▸ **EXERCISE BRIEF**
Without copying any picture, return all lines below exactly.

▸ **PROVIDED DATA**
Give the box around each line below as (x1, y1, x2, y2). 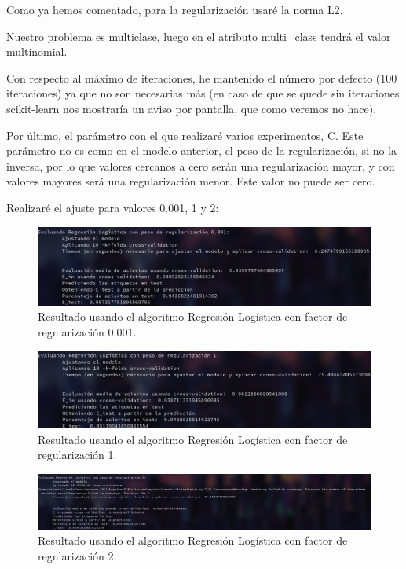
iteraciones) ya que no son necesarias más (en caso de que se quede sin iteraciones (6, 85, 400, 101)
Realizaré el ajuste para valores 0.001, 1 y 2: (6, 199, 219, 215)
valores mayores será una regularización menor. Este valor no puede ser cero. (6, 173, 375, 189)
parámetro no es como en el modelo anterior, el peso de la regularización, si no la (6, 142, 397, 159)
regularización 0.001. (38, 323, 137, 340)
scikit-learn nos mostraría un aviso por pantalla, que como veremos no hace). (6, 100, 377, 116)
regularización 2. (38, 547, 117, 563)
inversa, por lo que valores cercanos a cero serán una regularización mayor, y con (6, 157, 395, 174)
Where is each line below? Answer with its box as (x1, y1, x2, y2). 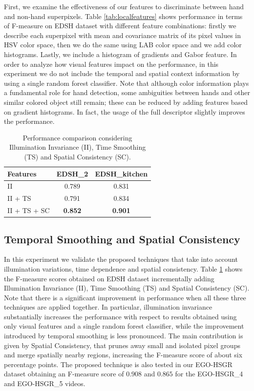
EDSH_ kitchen (95, 168, 148, 178)
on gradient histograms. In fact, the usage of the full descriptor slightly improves (4, 106, 245, 117)
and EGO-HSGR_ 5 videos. (4, 378, 85, 389)
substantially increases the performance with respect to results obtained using (4, 311, 237, 321)
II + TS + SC (7, 205, 50, 215)
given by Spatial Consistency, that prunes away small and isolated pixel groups (4, 340, 240, 350)
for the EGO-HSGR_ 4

▸ **SOLUTION TO THE PROBLEM**
Give the box around each line below as (x1, y1, x2, y2). 
iteraciones) ya que no son necesarias más (en caso de que se quede sin iteraciones (6, 85, 400, 101)
Realizaré el ajuste para valores 0.001, 1 y 2: (6, 199, 219, 215)
valores mayores será una regularización menor. Este valor no puede ser cero. (6, 173, 375, 189)
parámetro no es como en el modelo anterior, el peso de la regularización, si no la (6, 142, 397, 159)
regularización 0.001. (38, 323, 137, 340)
scikit-learn nos mostraría un aviso por pantalla, que como veremos no hace). (6, 100, 377, 116)
regularización 2. (38, 547, 117, 563)
inversa, por lo que valores cercanos a cero serán una regularización mayor, y con (6, 157, 395, 174)
Where is each line below? Answer with its box as (x1, y1, x2, y2). 
EDSH_ kitchen (95, 168, 148, 178)
on gradient histograms. In fact, the usage of the full descriptor slightly improves (4, 106, 245, 117)
and EGO-HSGR_ 5 videos. (4, 378, 85, 389)
substantially increases the performance with respect to results obtained using (4, 311, 237, 321)
II + TS + SC (7, 205, 50, 215)
given by Spatial Consistency, that prunes away small and isolated pixel groups (4, 340, 240, 350)
for the EGO-HSGR_ 4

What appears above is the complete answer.